Lakers
OKC dün akşam yalnızca 2 kere top kaybı yaparak NBA rekorunu egale etti. Fakat Thunder'a methiye düzmektense Lakers'ın ölü savunması için ağıt yakmayı tercih ediyorum. Lakers, 100 pozisyona oranladığımızda rakip takımları top kaybına zorlama konusunda sondan ikinci sırada geliyor. Tüm atletizmini kaybetmiş, pas yollarına müdahale edemeyen, Thunder kısalarının önünde duramayan bir kadroyla karşı karşıyayız. Üstelik Lakers'ın transition savunması kabul edilemez seviyede (24. sıradalar - via synergy). Dün akşam savunma ribaundunu alan her Thunder oyuncusu topla rakip sahaya geçip çembere gitti.

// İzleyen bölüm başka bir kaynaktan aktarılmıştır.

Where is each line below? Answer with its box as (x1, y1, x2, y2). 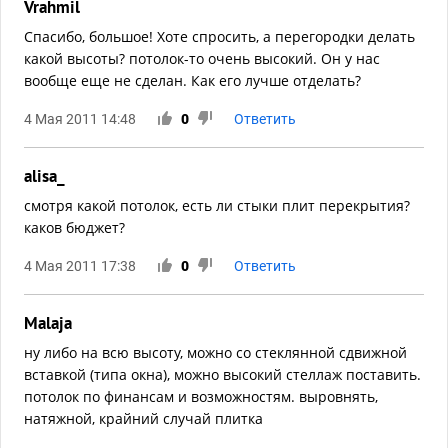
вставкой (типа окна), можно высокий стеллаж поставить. (24, 365, 421, 385)
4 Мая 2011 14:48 (24, 111, 136, 128)
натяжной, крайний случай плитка (24, 409, 263, 429)
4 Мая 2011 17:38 (24, 258, 136, 275)
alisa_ (24, 165, 65, 188)
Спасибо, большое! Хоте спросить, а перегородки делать (24, 27, 415, 47)
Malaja (24, 312, 72, 335)
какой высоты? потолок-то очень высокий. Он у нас (24, 49, 380, 69)
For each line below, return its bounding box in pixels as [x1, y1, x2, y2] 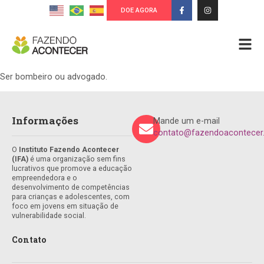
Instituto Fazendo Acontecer [19, 145, 119, 154]
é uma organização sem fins [28, 154, 126, 163]
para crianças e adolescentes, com [12, 192, 130, 201]
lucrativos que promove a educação [12, 164, 132, 173]
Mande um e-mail [153, 115, 220, 126]
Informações [12, 113, 78, 127]
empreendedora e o [12, 173, 77, 182]
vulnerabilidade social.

Hiçbir kısanın vasat seviyede bile savunma yapamadığını, Dwight sağlıklı olmadığı için boyalı alana giren her rakibin boş turnike attığını, savunma rotasyonunda sürekli aksadıklarını, pick&roll'de devrilen oyuncuyu engelleyemediklerini, MWP'nin artık yalnızca iri oyuncuları savunabildiğini de düşünürsek playoff şanslarının kalmadığına hükmedebilirdik. Fakat playoff'a kalacaklar. Çünkü Kobe Bryant, yalnızca basketbol tarihinin değil, spor tarihinin gördüğü en özel isimler arasında (ki blog sakinleri, benim Kobe'yi pek sevmediğimi biliyorlardır.).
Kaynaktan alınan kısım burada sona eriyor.